*** Opening SOURCE INFORMATION ***

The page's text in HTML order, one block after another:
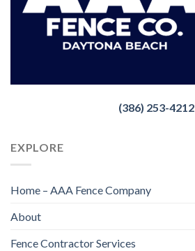
(386) 253-4212
EXPLORE
Home – AAA Fence Company
About
Fence Contractor Services
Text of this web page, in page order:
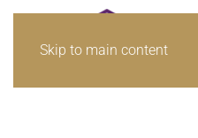
Skip to main content
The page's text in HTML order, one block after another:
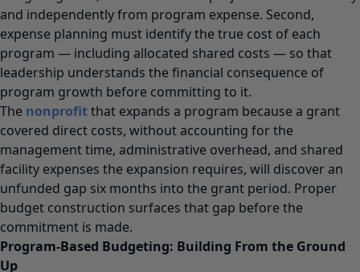
and independently from program expense. Second,
expense planning must identify the true cost of each
program — including allocated shared costs — so that
leadership understands the financial consequence of
program growth before committing to it.
The nonprofitthat expands a program because a grant
covered direct costs, without accounting for the
management time, administrative overhead, and shared
facility expenses the expansion requires, will discover an
unfunded gap six months into the grant period. Proper
budget construction surfaces that gap before the
commitment is made.
Program-Based Budgeting: Building From the Ground
Up
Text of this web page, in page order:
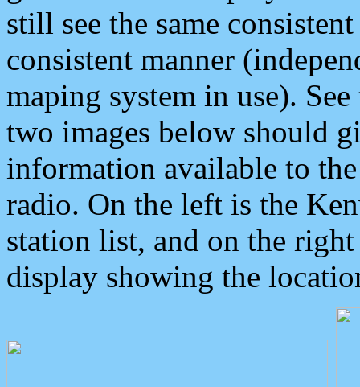
still see the same
consistent manner
maping system in use).
two images below should
information available to
radio. On the left is the
station list, and on the
display showing the
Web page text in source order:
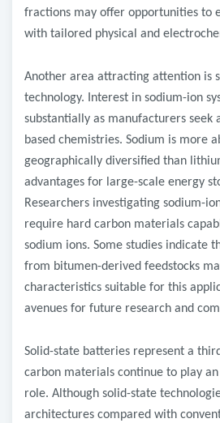
fractions may offer opportunities to
with tailored physical and
Another area attracting attention is
technology. Interest in sodium-ion
substantially as manufacturers
based chemistries. Sodium is more
geographically diversified than
advantages for large-scale energy
Researchers investigating sodium-
require hard carbon materials
sodium ions. Some studies indicate
from bitumen-derived feedstocks
characteristics suitable for this
avenues for future research and
Solid-state batteries represent a
carbon materials continue to play
role. Although solid-state
architectures compared with
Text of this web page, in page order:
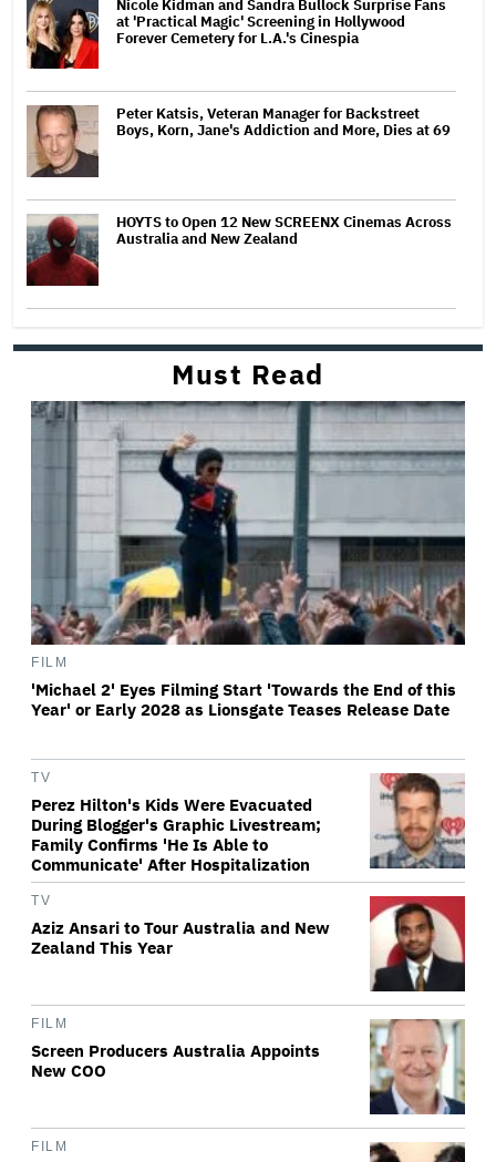
Nicole Kidman and Sandra Bullock Surprise Fans
at 'Practical Magic' Screening in Hollywood
Forever Cemetery for L.A.'s Cinespia
Peter Katsis, Veteran Manager for Backstreet
Boys, Korn, Jane's Addiction and More, Dies at 69
HOYTS to Open 12 New SCREENX Cinemas Across
Australia and New Zealand
Must Read
FILM
'Michael 2' Eyes Filming Start 'Towards the End of this
Year' or Early 2028 as Lionsgate Teases Release Date
TV
Perez Hilton's Kids Were Evacuated
During Blogger's Graphic Livestream;
Family Confirms 'He Is Able to
Communicate' After Hospitalization
TV
Aziz Ansari to Tour Australia and New
Zealand This Year
FILM
Screen Producers Australia Appoints
New COO
FILM
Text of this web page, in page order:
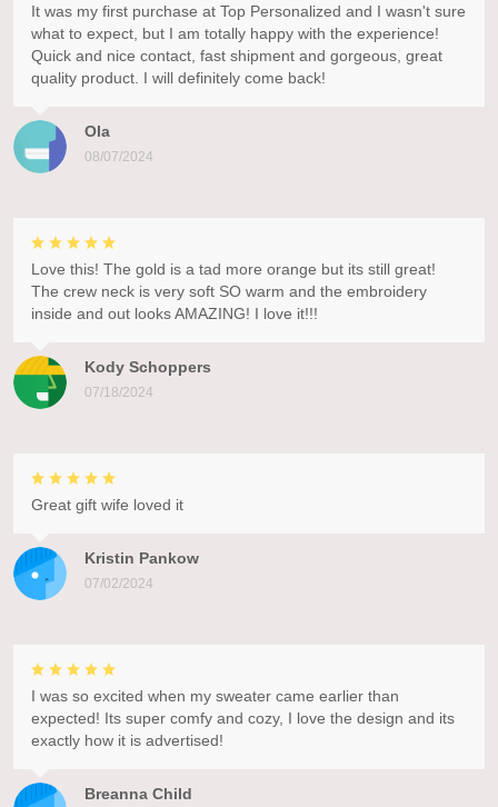
Ola
08/07/2024
It was my first purchase at Top Personalized and I wasn't sure
what to expect, but I am totally happy with the experience!
Quick and nice contact, fast shipment and gorgeous, great
quality product. I will definitely come back!
Kody Schoppers
07/18/2024
Love this! The gold is a tad more orange but its still great!
The crew neck is very soft SO warm and the embroidery
inside and out looks AMAZING! I love it!!!
Kristin Pankow
07/02/2024
Great gift wife loved it
Breanna Child
I was so excited when my sweater came earlier than
expected! Its super comfy and cozy, I love the design and its
exactly how it is advertised!
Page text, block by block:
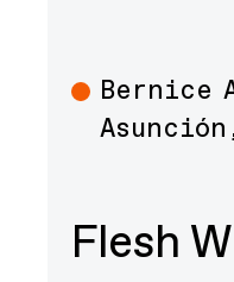
ArtBernice
Flesh
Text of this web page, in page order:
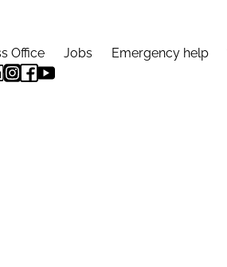
Office Jobs Emergency help
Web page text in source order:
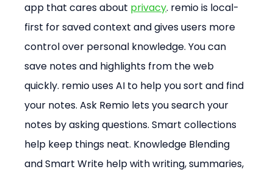
app that cares about privacy. remio is local-
first for saved context and gives users more
control over personal knowledge. You can
save notes and highlights from the web
quickly. remio uses AI to help you sort and find
your notes. Ask Remio lets you search your
notes by asking questions. Smart collections
help keep things neat. Knowledge Blending
and Smart Write help with writing, summaries,
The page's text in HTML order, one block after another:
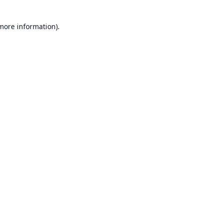
information).
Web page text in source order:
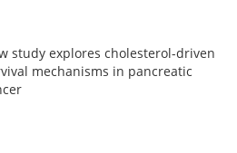
study explores cholesterol-driven
mechanisms in pancreatic
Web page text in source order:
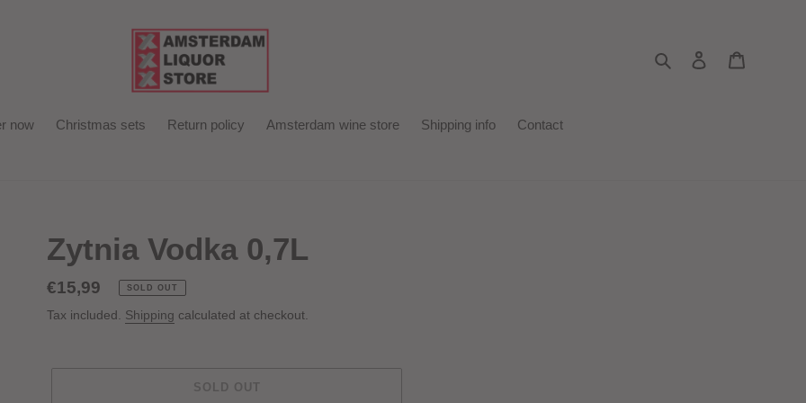
Search Log in
now Christmas sets Return policy Amsterdam wine store Shipping info Contact
Zytnia Vodka 0,7L
Regular
price
€15,99 SOLD OUT
Tax included. Shipping calculated at checkout.
SOLD OUT

*** Closing SOURCE INFORMATION ***

WHAT THIS TASK INVOLVES
Type the lines above out again exactly as they appear, skipping every picture.

SOLUTION FOR THIS PROBLEM
The page's text in HTML order, one block after another:
(386) 253-4212
EXPLORE
Home – AAA Fence Company
About
Fence Contractor Services
Text of this web page, in page order:
Skip to main content
The page's text in HTML order, one block after another:
and independently from program expense. Second,
expense planning must identify the true cost of each
program — including allocated shared costs — so that
leadership understands the financial consequence of
program growth before committing to it.
The nonprofitthat expands a program because a grant
covered direct costs, without accounting for the
management time, administrative overhead, and shared
facility expenses the expansion requires, will discover an
unfunded gap six months into the grant period. Proper
budget construction surfaces that gap before the
commitment is made.
Program-Based Budgeting: Building From the Ground
Up
Text of this web page, in page order:
still see the same
consistent manner
maping system in use).
two images below should
information available to
radio. On the left is the
station list, and on the
display showing the
Web page text in source order:
fractions may offer opportunities to
with tailored physical and
Another area attracting attention is
technology. Interest in sodium-ion
substantially as manufacturers
based chemistries. Sodium is more
geographically diversified than
advantages for large-scale energy
Researchers investigating sodium-
require hard carbon materials
sodium ions. Some studies indicate
from bitumen-derived feedstocks
characteristics suitable for this
avenues for future research and
Solid-state batteries represent a
carbon materials continue to play
role. Although solid-state
architectures compared with
Text of this web page, in page order:
Nicole Kidman and Sandra Bullock Surprise Fans
at 'Practical Magic' Screening in Hollywood
Forever Cemetery for L.A.'s Cinespia
Peter Katsis, Veteran Manager for Backstreet
Boys, Korn, Jane's Addiction and More, Dies at 69
HOYTS to Open 12 New SCREENX Cinemas Across
Australia and New Zealand
Must Read
FILM
'Michael 2' Eyes Filming Start 'Towards the End of this
Year' or Early 2028 as Lionsgate Teases Release Date
TV
Perez Hilton's Kids Were Evacuated
During Blogger's Graphic Livestream;
Family Confirms 'He Is Able to
Communicate' After Hospitalization
TV
Aziz Ansari to Tour Australia and New
Zealand This Year
FILM
Screen Producers Australia Appoints
New COO
FILM
Text of this web page, in page order:
Ola
08/07/2024
It was my first purchase at Top Personalized and I wasn't sure
what to expect, but I am totally happy with the experience!
Quick and nice contact, fast shipment and gorgeous, great
quality product. I will definitely come back!
Kody Schoppers
07/18/2024
Love this! The gold is a tad more orange but its still great!
The crew neck is very soft SO warm and the embroidery
inside and out looks AMAZING! I love it!!!
Kristin Pankow
07/02/2024
Great gift wife loved it
Breanna Child
I was so excited when my sweater came earlier than
expected! Its super comfy and cozy, I love the design and its
exactly how it is advertised!
Page text, block by block:
ArtBernice
Flesh
Text of this web page, in page order:
Office Jobs Emergency help
Web page text in source order:
app that cares about privacy. remio is local-
first for saved context and gives users more
control over personal knowledge. You can
save notes and highlights from the web
quickly. remio uses AI to help you sort and find
your notes. Ask Remio lets you search your
notes by asking questions. Smart collections
help keep things neat. Knowledge Blending
and Smart Write help with writing, summaries,
The page's text in HTML order, one block after another:
information).
Web page text in source order:
study explores cholesterol-driven
mechanisms in pancreatic
Web page text in source order:
Search Log in
now Christmas sets Return policy Amsterdam wine store Shipping info Contact
Zytnia Vodka 0,7L
Regular
price
€15,99 SOLD OUT
Tax included. Shipping calculated at checkout.
SOLD OUT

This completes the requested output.